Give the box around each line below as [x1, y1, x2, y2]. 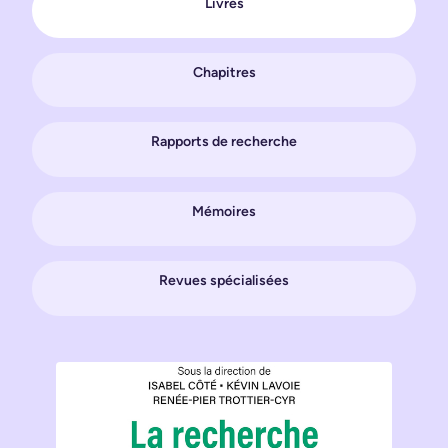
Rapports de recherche [151, 133, 297, 151]
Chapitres [192, 63, 256, 81]
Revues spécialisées [159, 272, 289, 290]
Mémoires [192, 202, 256, 220]
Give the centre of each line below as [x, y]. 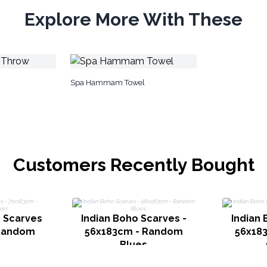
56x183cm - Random [133, 232]
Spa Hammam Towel [108, 83]
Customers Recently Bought [133, 165]
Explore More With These [133, 19]
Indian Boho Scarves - [133, 218]
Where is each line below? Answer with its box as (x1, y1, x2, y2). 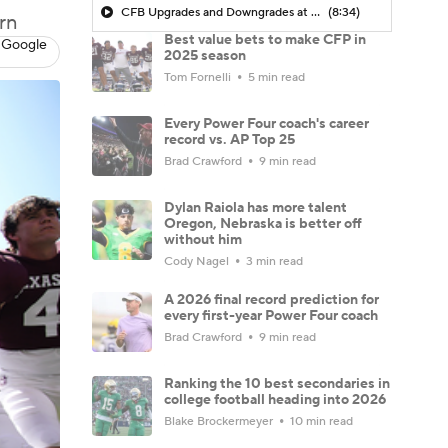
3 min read (243, 253, 303, 269)
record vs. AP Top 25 (164, 130, 295, 149)
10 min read (287, 413, 353, 429)
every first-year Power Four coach (164, 306, 378, 325)
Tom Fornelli (164, 69, 234, 85)
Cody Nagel (164, 253, 232, 269)
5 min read (245, 69, 305, 85)
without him (164, 230, 242, 249)
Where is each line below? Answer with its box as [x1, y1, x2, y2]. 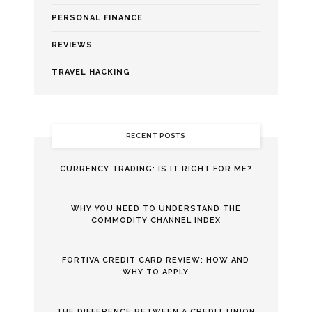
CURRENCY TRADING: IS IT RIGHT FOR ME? [59, 164, 252, 173]
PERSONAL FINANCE [51, 13, 143, 22]
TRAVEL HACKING [51, 67, 130, 77]
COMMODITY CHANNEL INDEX [91, 215, 221, 225]
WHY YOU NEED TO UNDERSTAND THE [70, 203, 241, 213]
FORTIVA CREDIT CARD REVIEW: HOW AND [62, 255, 250, 265]
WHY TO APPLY [123, 267, 189, 276]
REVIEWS [51, 40, 93, 49]
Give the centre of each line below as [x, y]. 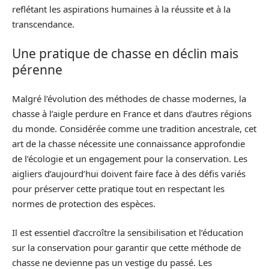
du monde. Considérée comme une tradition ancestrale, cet [134, 129]
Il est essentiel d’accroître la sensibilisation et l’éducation [128, 232]
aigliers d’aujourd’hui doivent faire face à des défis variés [129, 174]
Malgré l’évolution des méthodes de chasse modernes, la [129, 99]
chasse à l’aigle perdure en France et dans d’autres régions [132, 114]
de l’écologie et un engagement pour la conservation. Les [130, 159]
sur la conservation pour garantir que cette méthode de [126, 247]
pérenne [37, 69]
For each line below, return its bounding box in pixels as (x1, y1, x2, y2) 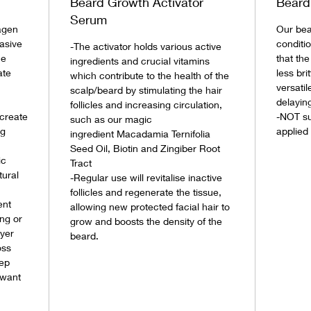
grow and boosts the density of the (70, 215, 222, 228)
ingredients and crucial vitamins (70, 55, 210, 67)
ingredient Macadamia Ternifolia (70, 128, 210, 140)
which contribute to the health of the (70, 69, 229, 82)
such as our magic (70, 113, 152, 126)
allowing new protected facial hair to (70, 201, 230, 213)
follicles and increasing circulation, (70, 99, 222, 111)
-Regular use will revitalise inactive (70, 171, 222, 184)
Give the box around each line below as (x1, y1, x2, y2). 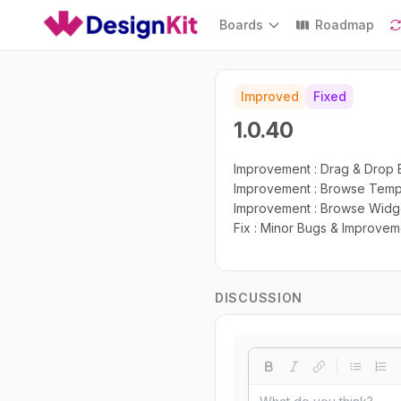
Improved (241, 89, 299, 104)
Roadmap (315, 17, 375, 32)
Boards (219, 17, 264, 32)
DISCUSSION (215, 290, 303, 305)
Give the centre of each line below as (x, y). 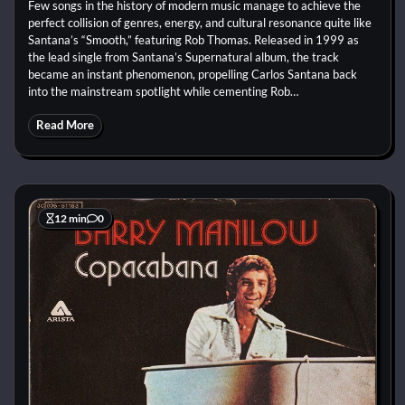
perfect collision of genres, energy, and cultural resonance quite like (200, 22)
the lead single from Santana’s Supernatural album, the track (184, 57)
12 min (71, 218)
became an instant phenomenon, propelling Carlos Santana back (193, 74)
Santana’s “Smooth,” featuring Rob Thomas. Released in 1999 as (193, 39)
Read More (65, 125)
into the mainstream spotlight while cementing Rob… (163, 91)
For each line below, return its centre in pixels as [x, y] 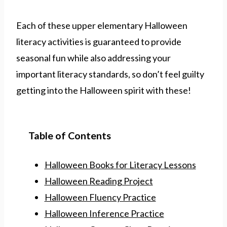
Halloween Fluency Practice [100, 197]
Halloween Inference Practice [104, 214]
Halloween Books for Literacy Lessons [120, 165]
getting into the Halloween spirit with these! [104, 90]
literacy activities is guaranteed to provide [99, 42]
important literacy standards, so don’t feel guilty [110, 74]
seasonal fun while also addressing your [93, 58]
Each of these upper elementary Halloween [102, 26]
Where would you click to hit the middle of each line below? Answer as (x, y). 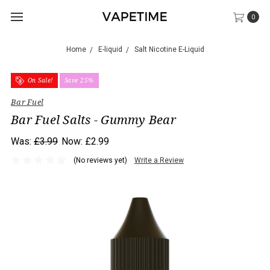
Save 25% (79, 80)
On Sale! (39, 80)
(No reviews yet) (100, 161)
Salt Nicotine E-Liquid (169, 49)
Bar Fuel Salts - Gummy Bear (93, 120)
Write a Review (159, 161)
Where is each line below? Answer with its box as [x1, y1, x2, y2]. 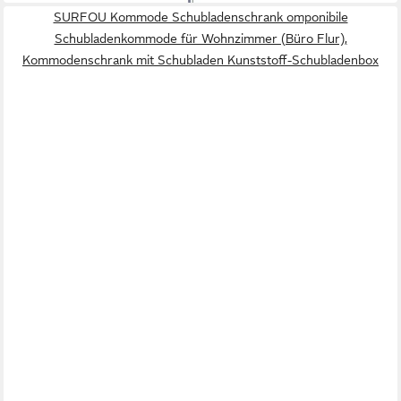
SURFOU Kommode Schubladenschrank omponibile [53, 10, 348, 25]
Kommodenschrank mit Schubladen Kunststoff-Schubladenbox [22, 53, 379, 68]
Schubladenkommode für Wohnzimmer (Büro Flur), [54, 31, 347, 47]
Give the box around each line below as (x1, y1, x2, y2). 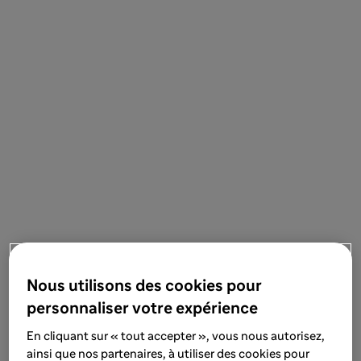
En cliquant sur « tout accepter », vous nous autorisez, (27, 330, 326, 343)
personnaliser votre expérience (27, 301, 259, 317)
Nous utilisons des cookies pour (27, 278, 263, 295)
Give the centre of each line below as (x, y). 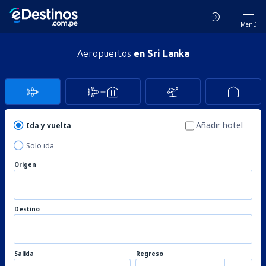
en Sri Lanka (161, 53)
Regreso (150, 254)
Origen (25, 164)
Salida (24, 254)
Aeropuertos (105, 53)
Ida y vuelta (49, 126)
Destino (27, 209)
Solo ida (40, 146)
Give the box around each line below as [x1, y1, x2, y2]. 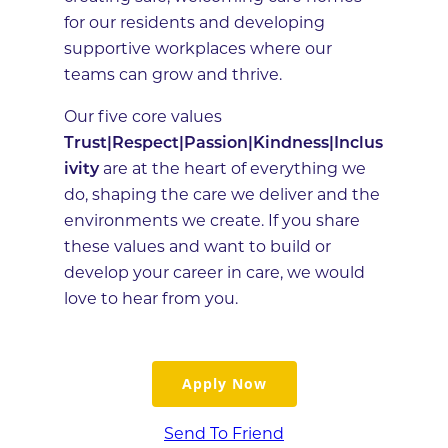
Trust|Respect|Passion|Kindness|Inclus [64, 135, 383, 152]
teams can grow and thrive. [64, 67, 282, 84]
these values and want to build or [64, 239, 331, 256]
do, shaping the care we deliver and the [64, 187, 380, 204]
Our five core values [64, 109, 222, 126]
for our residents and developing [64, 15, 325, 32]
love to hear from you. [64, 291, 238, 308]
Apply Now [181, 373, 267, 393]
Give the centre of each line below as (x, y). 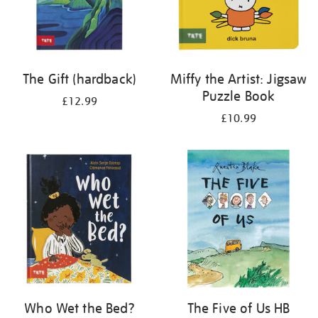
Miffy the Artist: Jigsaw (238, 79)
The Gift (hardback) (79, 79)
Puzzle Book (238, 96)
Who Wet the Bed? (79, 308)
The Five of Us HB (238, 308)
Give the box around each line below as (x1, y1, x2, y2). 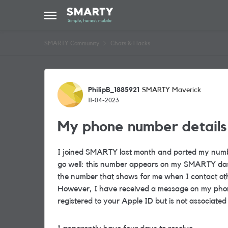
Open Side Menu (44, 14, 102, 22)
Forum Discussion (43, 70, 168, 86)
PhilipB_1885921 (88, 86, 139, 94)
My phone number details (58, 120, 226, 134)
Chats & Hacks (110, 40, 150, 46)
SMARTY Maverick (142, 87, 201, 94)
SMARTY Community (44, 40, 99, 46)
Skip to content (77, 11, 123, 18)
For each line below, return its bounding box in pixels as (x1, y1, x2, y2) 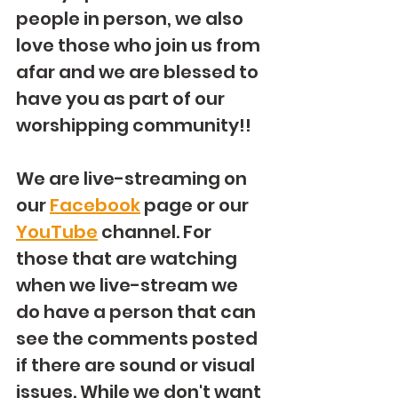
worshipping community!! (16, 113, 259, 138)
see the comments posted (16, 326, 261, 351)
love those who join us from (16, 33, 264, 58)
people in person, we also (16, 6, 247, 31)
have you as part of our (16, 86, 228, 111)
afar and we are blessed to (16, 60, 262, 84)
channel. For (98, 219, 215, 244)
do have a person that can (16, 299, 259, 324)
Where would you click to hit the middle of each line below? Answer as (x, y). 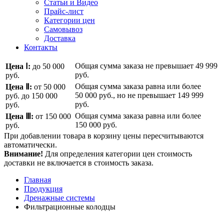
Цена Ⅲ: (19, 116)
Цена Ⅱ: (19, 87)
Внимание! (23, 154)
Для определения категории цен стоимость (117, 154)
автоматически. (30, 145)
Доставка (60, 38)
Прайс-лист (64, 11)
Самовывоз (63, 29)
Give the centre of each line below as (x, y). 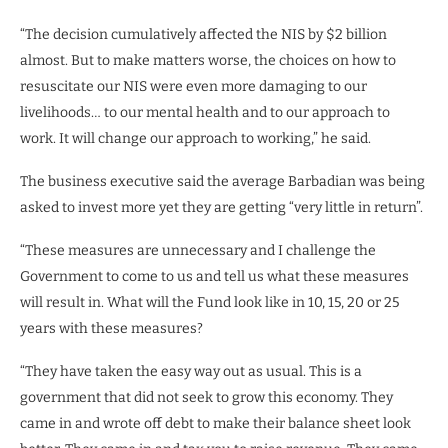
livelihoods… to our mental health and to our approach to (205, 112)
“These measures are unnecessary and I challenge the (198, 250)
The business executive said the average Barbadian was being (222, 181)
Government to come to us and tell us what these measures (214, 276)
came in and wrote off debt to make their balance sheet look (215, 423)
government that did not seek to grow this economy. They (206, 397)
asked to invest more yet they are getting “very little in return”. (221, 207)
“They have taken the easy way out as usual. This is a (191, 371)
::::::::
- _Instructions to follow_: For each line of the material that contains "conservation", return a copy.

- _Exercise output_:
de l’écologie et un engagement pour la conservation. Les [130, 159]
sur la conservation pour garantir que cette méthode de [126, 247]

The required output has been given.